Les matériaux modernes diffèrent également de ceux utilisés autrefois, ce qui modifie parfois les résultats obtenus.

Enfin, le travail miniature ajoute une difficulté supplémentaire : une technique conçue pour des objets grandeur nature doit souvent être adaptée ou entièrement repensée à petite échelle.

Les techniques anciennes : Les problèmes liés aux sources

Les connaissances sur les techniques anciennes reposent souvent sur des documents rares, incomplets ou difficiles à interpréter :

manuscrits ;

gravures ;

récits historiques ;

représentations artistiques.

Une grande partie des savoir-faire se transmettait oralement et n’a laissé aucune trace écrite.

Certaines illustrations anciennes sont davantage symboliques que techniques, ce qui peut entraîner des erreurs d’interprétation lors des tentatives de reconstitution.

Enfin, certains procédés étaient volontairement gardés secrets par les artisans et les corporations.

Pourquoi poursuivre cette démarche ?

Travailler à partir des techniques antiques et médiévales ne consiste pas uniquement à reproduire un geste ancien.
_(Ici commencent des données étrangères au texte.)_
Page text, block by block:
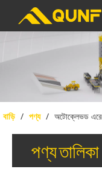
বাড়ি / পণ্য / অটোক্লেভড
পণ্য তালিকা
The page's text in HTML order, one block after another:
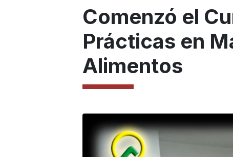
Comenzó el
Prácticas en
Alimentos
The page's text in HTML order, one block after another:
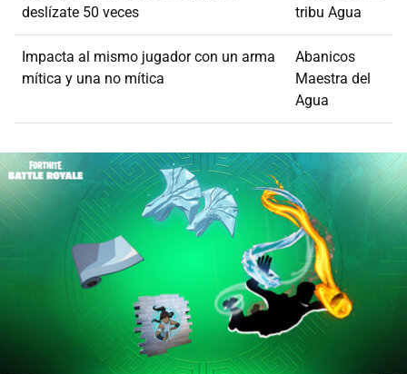
deslízate 50 veces
tribu Agua
Impacta al mismo jugador con un arma
mítica y una no mítica
Abanicos
Maestra del
Agua
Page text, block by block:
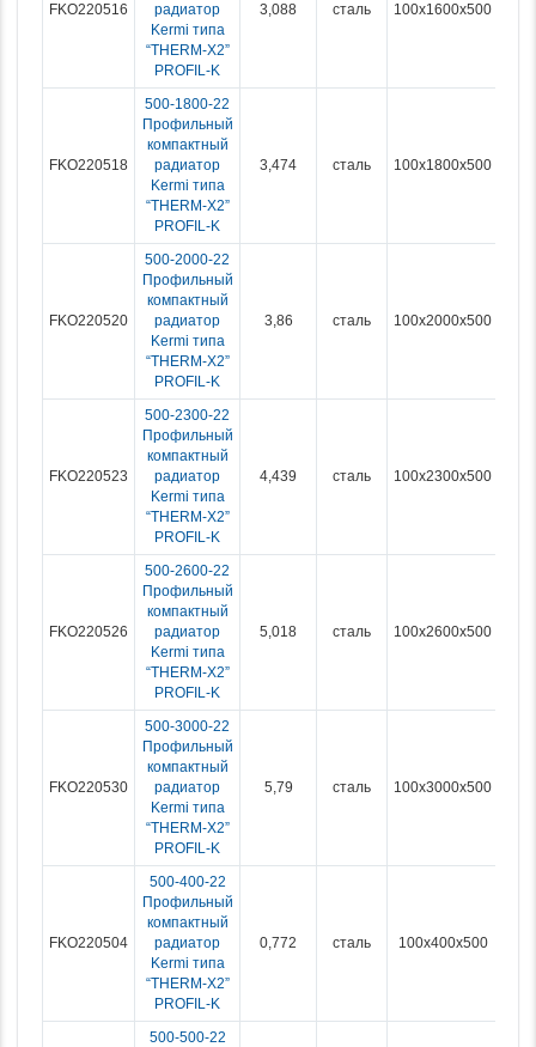
FKO220516
радиатор
Kermi типа
“THERM-X2”
PROFIL-K
3,088 сталь 100x1600x500
FKO220518
500-1800-22
Профильный
компактный
радиатор
Kermi типа
“THERM-X2”
PROFIL-K
3,474 сталь 100x1800x500
FKO220520
500-2000-22
Профильный
компактный
радиатор
Kermi типа
“THERM-X2”
PROFIL-K
3,86 сталь 100x2000x500
FKO220523
500-2300-22
Профильный
компактный
радиатор
Kermi типа
“THERM-X2”
PROFIL-K
4,439 сталь 100x2300x500
FKO220526
500-2600-22
Профильный
компактный
радиатор
Kermi типа
“THERM-X2”
PROFIL-K
5,018 сталь 100x2600x500
FKO220530
500-3000-22
Профильный
компактный
радиатор
Kermi типа
“THERM-X2”
PROFIL-K
5,79 сталь 100x3000x500
FKO220504
500-400-22
Профильный
компактный
радиатор
Kermi типа
“THERM-X2”
PROFIL-K
0,772 сталь 100x400x500
500-500-22
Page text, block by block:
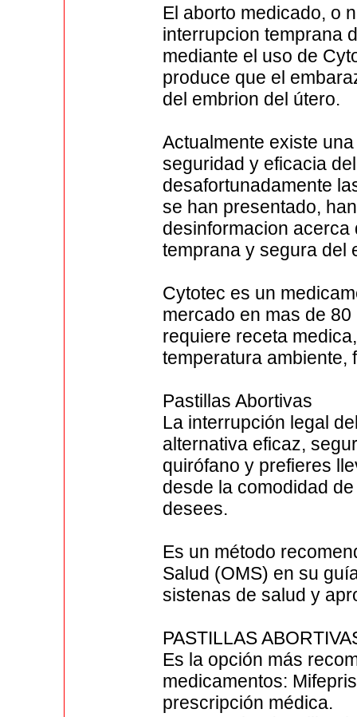
El aborto medicado, o
interrupcion temprana
mediante el uso de
produce que el
del embrion del útero.
Actualmente existe
seguridad y eficacia
desafortunadamente
se han presentado,
desinformacion
temprana y segura del
Cytotec es un
mercado en mas de
requiere receta
temperatura ambiente,
Pastillas Abortivas
La interrupción legal
alternativa eficaz,
quirófano y prefieres
desde la comodidad
desees.
Es un método
Salud (OMS) en su
sistenas de salud y
PASTILLAS
Es la opción más
medicamentos:
prescripción médica.
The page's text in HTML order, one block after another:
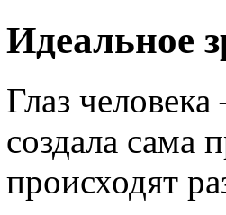
Идеальное
Глаз
создала сама
происходят
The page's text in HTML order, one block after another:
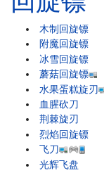
木制回旋镖
附魔回旋镖
冰雪回旋镖
蘑菇回旋镖
水果蛋糕旋刃
血腥砍刀
荆棘旋刃
烈焰回旋镖
飞刀
光辉飞盘
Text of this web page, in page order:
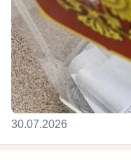
30.07.2026
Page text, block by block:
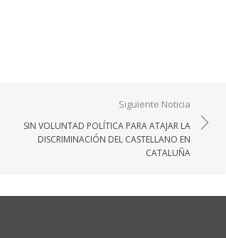
Siguiente Noticia
SIN VOLUNTAD POLÍTICA PARA ATAJAR LA
DISCRIMINACIÓN DEL CASTELLANO EN
CATALUÑA
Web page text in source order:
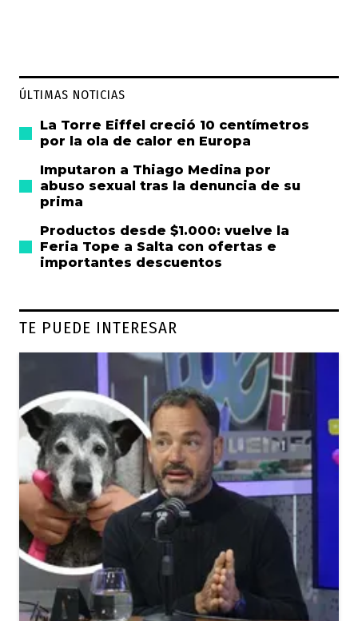
ÚLTIMAS NOTICIAS
La Torre Eiffel creció 10 centímetros
por la ola de calor en Europa
Imputaron a Thiago Medina por
abuso sexual tras la denuncia de su
prima
Productos desde $1.000: vuelve la
Feria Tope a Salta con ofertas e
importantes descuentos
TE PUEDE INTERESAR
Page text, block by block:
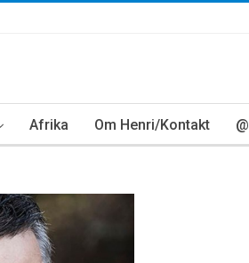
Afrika Om Henri/Kontakt
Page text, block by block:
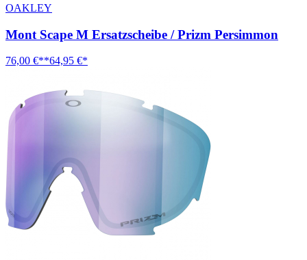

Il s’agit aussi d’une véritable démarche de recherche mêlant observation, expérimentation, adaptation et réflexion.

Cette approche se situe à la frontière entre l’histoire, l’artisanat, la science et l’expérimentation.

Chaque réalisation devient alors une manière de dialoguer avec le passé tout en adaptant ces savoir-faire au monde actuel.

Le travail en miniature

Le choix du travail en miniature présente de nombreux avantages.

Le principal est la réduction de l’espace nécessaire à l’atelier et aux outils. Les outils miniatures sont également plus faciles à transporter et permettent de tester des techniques tout en limitant la consommation de matériaux.

Le travail miniature offre ainsi un terrain d’expérimentation unique, où les contraintes techniques deviennent aussi une source de créativité.